People are getting fed up paying too much for heat and light. Movements to bring back nuclear are afoot in the Netherlands, Germany, Taiwan and the United States. In the recent mid-term elections, voters in Arizona rejected a ballot initiative that proposed the closure of the state’s nuclear plant and replacing its power with solar and wind. It wasn’t even close – 70% to 30%. Forbes notes the result likely was influenced by the high price of electricity in California, where electricity rates rose five times faster than the rest of the country largely due to the closure of nuclear plants and the deployment of solar.
Even the Union of Concerned Scientists (UCS), which previously expressed concern about the safety of nuclear, is coming around. The group has put out a new report where it calls for struggling nuclear plants (due to low natural gas and coal) to remain open, citing their benefits to tackling climate change.
While nuclear only provides 20% of America’s electricity, it represents just over half of US carbon-free electricity.
“We’re in a place right now from a climate perspective we have to make some hard choices. We need every low-carbon source of power we can get,” says Steve Clemmer, co-author of the report and director of energy research and analysis at UCS.
People are concerned about climate change, but let’s be honest. They’re more concerned about how much they pay for electricity. So despite renewable energy’s promise to rid the world of fossil fuels, it is still too expensive. If the cost of switching to renewable energy is paying significantly higher energy bills, it’s not gonna fly.

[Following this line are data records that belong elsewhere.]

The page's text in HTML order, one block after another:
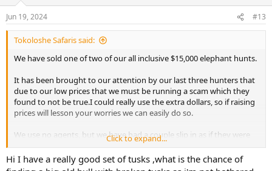
Jun 19, 2024 #13
Tokoloshe Safaris said:
We have sold one of two of our all inclusive $15,000 elephant hunts.
It has been brought to our attention by our last three hunters that
due to our low prices that we must be running a scam which they
found to not be true.I could really use the extra dollars, so if raising
prices will lesson your worries we can easily do so.
We use no agents, but we have had a couple slip in as if they were
the hunter. One Russian who paid twice our posted price. When we
informed him what had happened he kicked the agent out did the
same ele hunt over again and added leopard which he took.
Click to expand...
Hi I have a really good set of tusks ,what is the chance of
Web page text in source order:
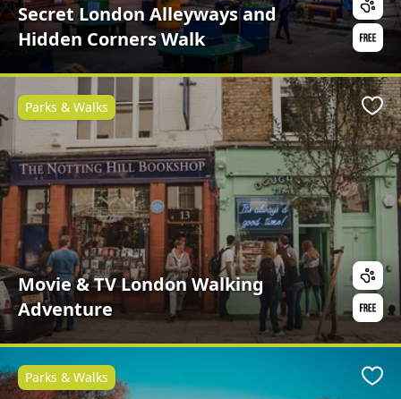
Secret London Alleyways and
Hidden Corners Walk
Movie & TV London Walking
Adventure
Parks & Walks
Parks & Walks
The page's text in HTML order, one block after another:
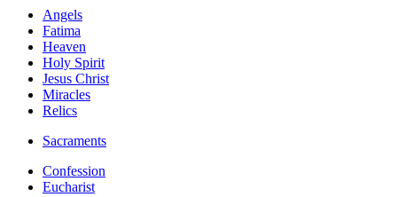
Angels
Fatima
Heaven
Holy Spirit
Jesus Christ
Miracles
Relics
Sacraments
Confession
Eucharist
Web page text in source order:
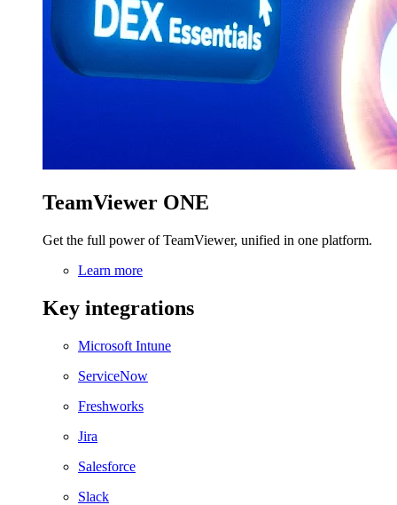
TeamViewer ONE
Get the full power of TeamViewer, unified in one platform.
Learn more
Key integrations
Microsoft Intune
ServiceNow
Freshworks
Jira
Salesforce
Slack
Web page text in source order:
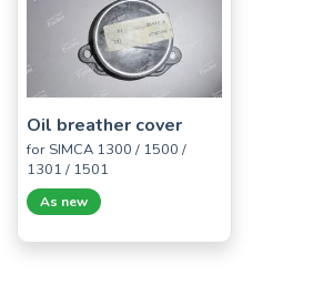
Oil breather cover
for SIMCA 1300 / 1500 /
1301 / 1501
As new
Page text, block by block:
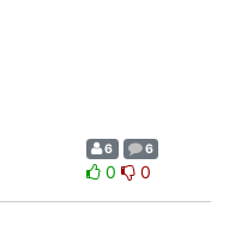
6 6
0 0
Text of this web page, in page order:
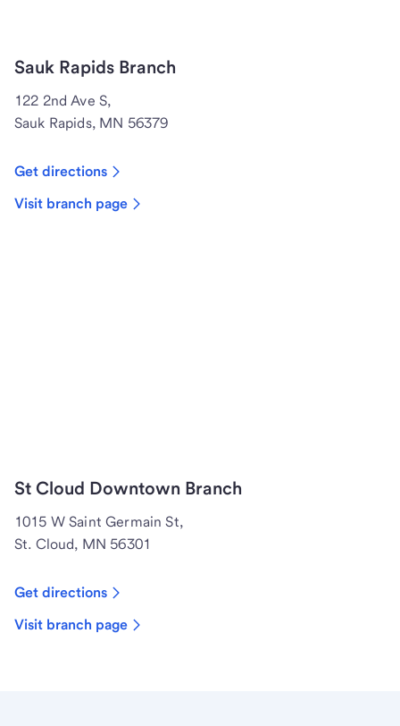
Sauk Rapids Branch
122 2nd Ave S,
Sauk Rapids, MN 56379
Get directions
Visit branch page
St Cloud Downtown Branch
1015 W Saint Germain St,
St. Cloud, MN 56301
Get directions
Visit branch page
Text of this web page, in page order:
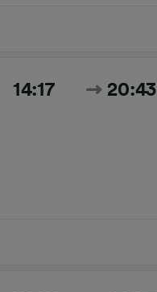
14:17 20:43
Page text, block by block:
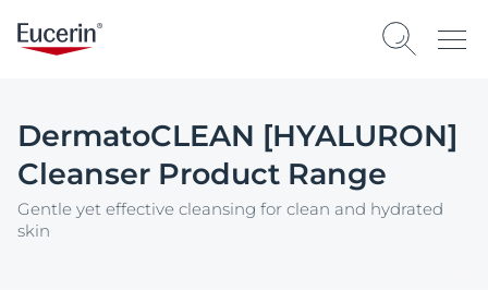
DermatoCLEAN [HYALURON]
Cleanser Product Range
Gentle yet effective cleansing for clean and hydrated
skin
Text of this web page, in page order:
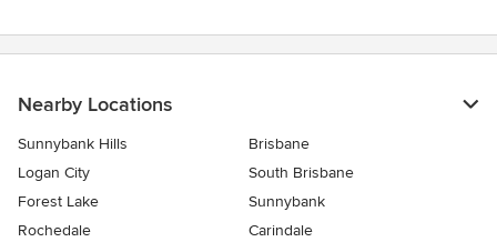
Nearby Locations
Sunnybank Hills
Brisbane
Logan City
South Brisbane
Forest Lake
Sunnybank
Rochedale
Carindale
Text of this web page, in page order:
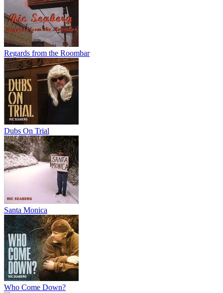
Regards from the Roombar
Dubs On Trial
Santa Monica
Who Come Down?
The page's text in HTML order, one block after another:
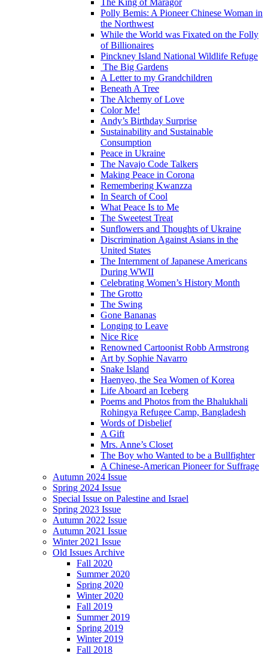
Polly Bemis: A Pioneer Chinese Woman in
the Northwest
While the World was Fixated on the Folly
of Billionaires
Pinckney Island National Wildlife Refuge
The Big Gardens
A Letter to my Grandchildren
Beneath A Tree
The Alchemy of Love
Color Me!
Andy’s Birthday Surprise
Sustainability and Sustainable
Consumption
Peace in Ukraine
The Navajo Code Talkers
Making Peace in Corona
Remembering Kwanzza
In Search of Cool
What Peace Is to Me
The Sweetest Treat
Sunflowers and Thoughts of Ukraine
Discrimination Against Asians in the
United States
The Internment of Japanese Americans
During WWII
Celebrating Women’s History Month
The Grotto
The Swing
Gone Bananas
Longing to Leave
Nice Rice
Renowned Cartoonist Robb Armstrong
Art by Sophie Navarro
Snake Island
Haenyeo, the Sea Women of Korea
Life Aboard an Iceberg
Poems and Photos from the Bhalukhali
Rohingya Refugee Camp, Bangladesh
Words of Disbelief
A Gift
Mrs. Anne’s Closet
The Boy who Wanted to be a Bullfighter
A Chinese-American Pioneer for Suffrage
Autumn 2024 Issue
Spring 2024 Issue
Special Issue on Palestine and Israel
Spring 2023 Issue
Autumn 2022 Issue
Autumn 2021 Issue
Winter 2021 Issue
Old Issues Archive
Fall 2020
Summer 2020
Spring 2020
Winter 2020
Fall 2019
Summer 2019
Spring 2019
Winter 2019
Fall 2018
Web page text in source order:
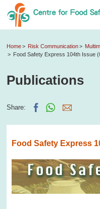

Between lithium-ion battery storage and nuclear energy, we have what could be the solution for producing clean, emissions-free energy, thus preventing global temperatures from rising further. A recent report from the UN states we only have 12 years to keep temperatures from rising 1.5 degrees C, “beyond which even half a degree will significantly worsen the risks of drought, floods, extreme heat and poverty for hundreds of millions of people,” The Guardian reported. The time to act is now.
In the short term, nuclear plants powered by uranium should be brought back online if they’ve been shuttered, and older ones upgraded to a higher standard. Meantime, places in need of immediate power can use thorium-powered nuclear reactors. Molten salt reactors are far enough advanced that they could be deployed in much higher numbers than they are currently. In BC, they could replace expensive and environmentally destructive Site C.
Renewable energy should be encouraged and a lot of money pumped into R&D to improve large-scale battery storage capacity.
These are not pie-in-the-sky suggestions. The technology is here, and advancing quickly. Why not use it, rather than relying on fossil-fuel power to build an LNG industry in BC that will take us backward, not forward? As we explained in the last article, the only way to get LNG is to frack natural gas, which will poison billions of gallons of scarce fresh water, emit methane which is 86 times worse than CO2 in terms of trapping heat, cause earthquakes and put human health at serious risk.
Our options are actually quite limited when it comes to the globe’s energy dilemma. The answer is nuclear energy and lithium-ion battery storage technology. Now all we need to do is convince the politicians.